(Records from a collection)
········

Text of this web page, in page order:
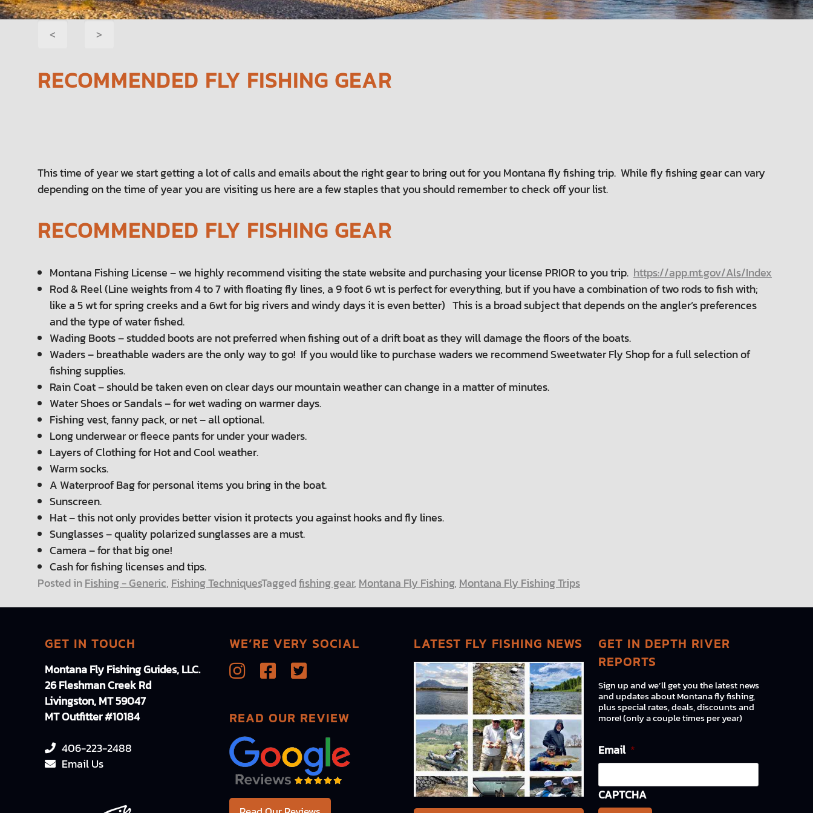
POST
NAVIGATION
< >
RECOMMENDED FLY FISHING GEAR
This time of year we start getting a lot of calls and emails about the right gear to bring out for you Montana fly fishing trip. While fly fishing gear can vary
depending on the time of year you are visiting us here are a few staples that you should remember to check off your list.
RECOMMENDED FLY FISHING GEAR
Montana Fishing License – we highly recommend visiting the state website and purchasing your license PRIOR to you trip. https://app.mt.gov/Als/Index
Rod & Reel (Line weights from 4 to 7 with floating fly lines, a 9 foot 6 wt is perfect for everything, but if you have a combination of two rods to fish with;
like a 5 wt for spring creeks and a 6wt for big rivers and windy days it is even better) This is a broad subject that depends on the angler’s preferences
and the type of water fished.
Wading Boots – studded boots are not preferred when fishing out of a drift boat as they will damage the floors of the boats.
Waders – breathable waders are the only way to go! If you would like to purchase waders we recommend Sweetwater Fly Shop for a full selection of
fishing supplies.
Rain Coat – should be taken even on clear days our mountain weather can change in a matter of minutes.
Water Shoes or Sandals – for wet wading on warmer days.
Fishing vest, fanny pack, or net – all optional.
Long underwear or fleece pants for under your waders.
Layers of Clothing for Hot and Cool weather.
Warm socks.
A Waterproof Bag for personal items you bring in the boat.
Sunscreen.
Hat – this not only provides better vision it protects you against hooks and fly lines.
Sunglasses – quality polarized sunglasses are a must.
Camera – for that big one!
Cash for fishing licenses and tips.
Posted inFishing - Generic, Fishing TechniquesTaggedfishing gear, Montana Fly Fishing, Montana Fly Fishing Trips
GET IN TOUCH
Montana Fly Fishing Guides, LLC.
26 Fleshman Creek Rd
Livingston, MT 59047
MT Outfitter #10184
406-223-2488
Email Us
WE’RE VERY SOCIAL
READ OUR REVIEW
LATEST FLY FISHING NEWS
GET IN DEPTH RIVER
REPORTS
Sign up and we’ll get you the latest news
and updates about Montana fly fishing,
plus special rates, deals, discounts and
more! (only a couple times per year)
Email *
CAPTCHA
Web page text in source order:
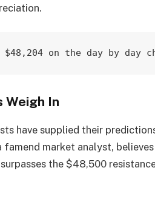
on the day by day
Weigh In
have supplied their
market analyst,
the $48,500
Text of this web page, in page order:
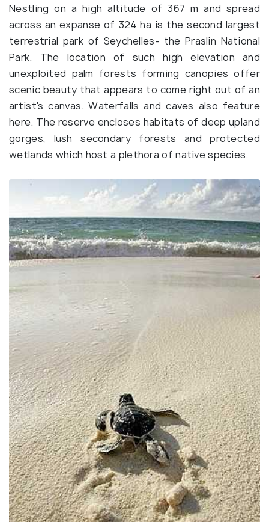
Nestling on a high altitude of 367 m and spread
across an expanse of 324 ha is the second largest
terrestrial park of Seychelles- the Praslin National
Park. The location of such high elevation and
unexploited palm forests forming canopies offer
scenic beauty that appears to come right out of an
artist's canvas. Waterfalls and caves also feature
here. The reserve encloses habitats of deep upland
gorges, lush secondary forests and protected
wetlands which host a plethora of native species.
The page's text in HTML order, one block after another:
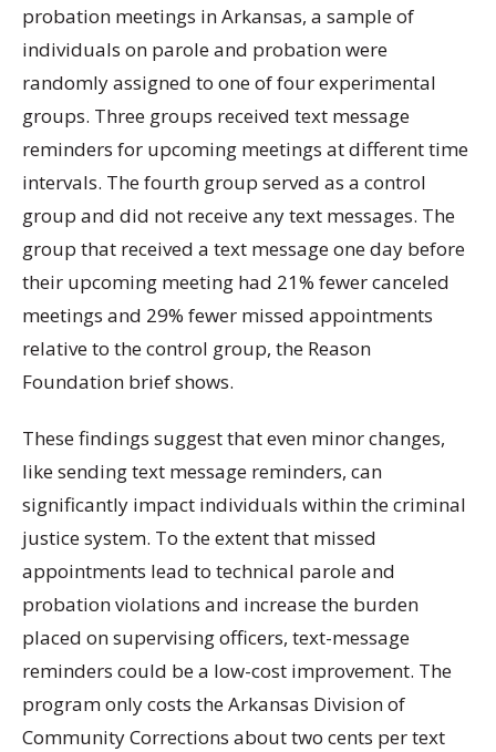
probation meetings in Arkansas, a sample of
individuals on parole and probation were
randomly assigned to one of four experimental
groups. Three groups received text message
reminders for upcoming meetings at different time
intervals. The fourth group served as a control
group and did not receive any text messages. The
group that received a text message one day before
their upcoming meeting had 21% fewer canceled
meetings and 29% fewer missed appointments
relative to the control group, the Reason
Foundation brief shows.
These findings suggest that even minor changes,
like sending text message reminders, can
significantly impact individuals within the criminal
justice system. To the extent that missed
appointments lead to technical parole and
probation violations and increase the burden
placed on supervising officers, text-message
reminders could be a low-cost improvement. The
program only costs the Arkansas Division of
Community Corrections about two cents per text

········

What to work on: Beginning with the line above that has "scenic beauty that" and going on through the line that has "groups. Three groups received text message", retype every line exactly and add nothing else; drop the pictures.

Answer for this exercise:
scenic beauty that appears to come right out of an
artist's canvas. Waterfalls and caves also feature
here. The reserve encloses habitats of deep upland
gorges, lush secondary forests and protected
wetlands which host a plethora of native species.
The page's text in HTML order, one block after another:
probation meetings in Arkansas, a sample of
individuals on parole and probation were
randomly assigned to one of four experimental
groups. Three groups received text message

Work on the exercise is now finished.